(RAW DATA)

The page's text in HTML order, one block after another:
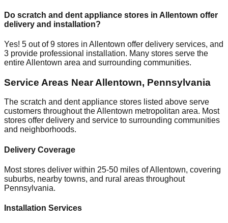
Do scratch and dent appliance stores in Allentown offer
delivery and installation?
Yes! 5 out of9 stores in Allentown offer delivery services, and
3 provide professional installation. Many stores serve the
entireAllentown area and surrounding communities.
Service Areas NearAllentown, Pennsylvania
The scratch and dent appliance stores listed above serve
customers throughout theAllentown metropolitan area. Most
stores offer delivery and service to surrounding communities
and neighborhoods.
Delivery Coverage
Most stores deliver within 25-50 miles ofAllentown, covering
suburbs, nearby towns, and rural areas throughout
Pennsylvania.
Installation Services
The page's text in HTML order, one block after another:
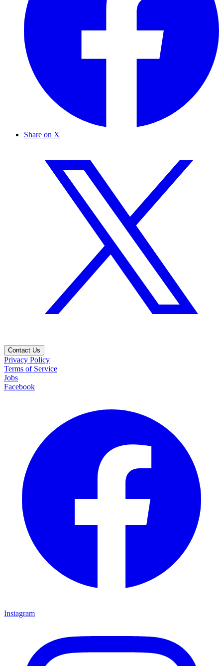
Share on X
Contact Us
Privacy Policy
Terms of Service
Jobs
Facebook
Instagram
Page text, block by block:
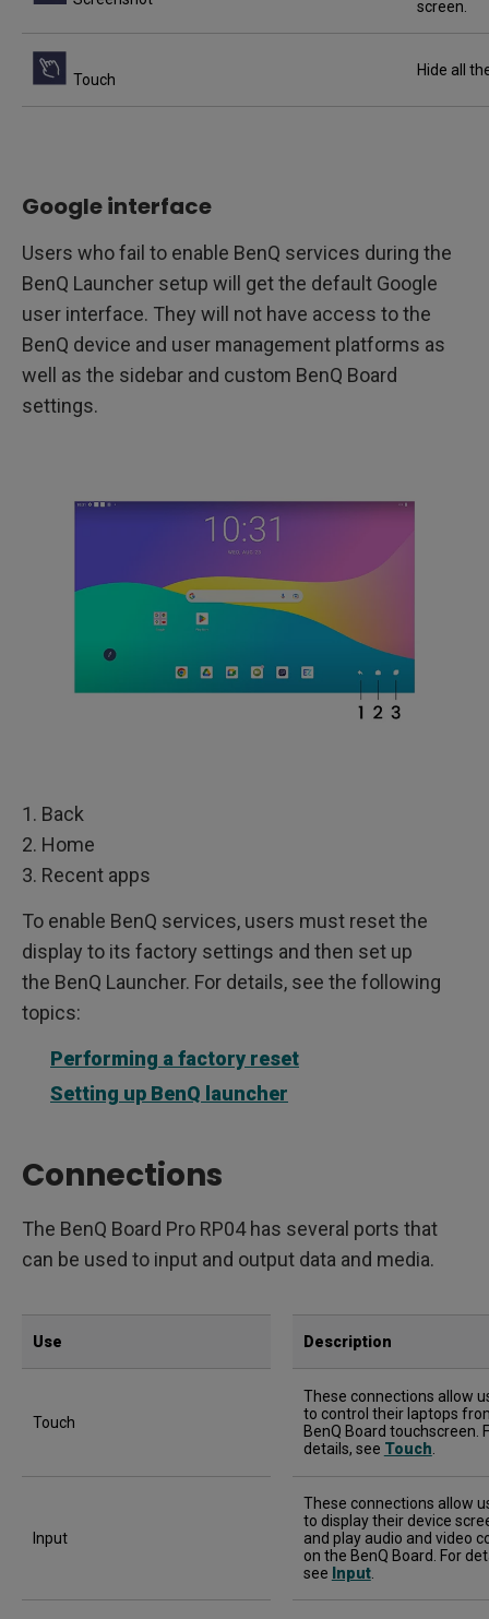
screen.
Touch
Hide all
Google interface
Users who fail to enable BenQ services during the
BenQ Launcher setup will get the default Google
user interface. They will not have access to the
BenQ device and user management platforms as
well as the sidebar and custom BenQ Board
settings.
1. Back
2. Home
3. Recent apps
To enable BenQ services, users must reset the
display to its factory settings and then set up
the BenQ Launcher. For details, see the following
topics:
Performing a factory reset
Setting up BenQ launcher
Connections
The BenQ Board Pro RP04 has several ports that
can be used to input and output data and media.
Use Description
Touch
These connections allow
to control their laptops
BenQ Board touchscreen.
details, see Touch
Input
These connections allow
to display their device
and play audio and video
on the BenQ Board. For
see Input.
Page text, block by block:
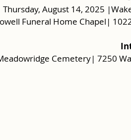
Thursday, August 14, 2025
Funeral Home Chapel|
Cemetery| 7250
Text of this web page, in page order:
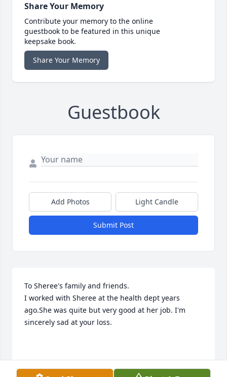
Share Your Memory
Contribute your memory to the online
guestbook to be featured in this unique
keepsake book.
Share Your Memory
Guestbook
Add Photos Light Candle
Submit Post
To Sheree's family and friends.
I worked with Sheree at the health dept years
ago.She was quite but very good at her job. I'm
sincerely sad at your loss.
Sarah
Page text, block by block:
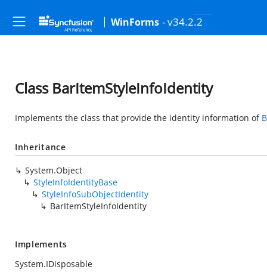
WinForms - v34.2.2
Class BarItemStyleInfoIdentity
Implements the class that provide the identity information of
Inheritance
System.Object
StyleInfoIdentityBase
StyleInfoSubObjectIdentity
BarItemStyleInfoIdentity
Implements
System.IDisposable

(End RAW DATA)

■ ASSIGNMENT
Show me each line of the listing above with "interface" in it.

■ RESPONSE AREA
Google interface
user interface. They will not have access to the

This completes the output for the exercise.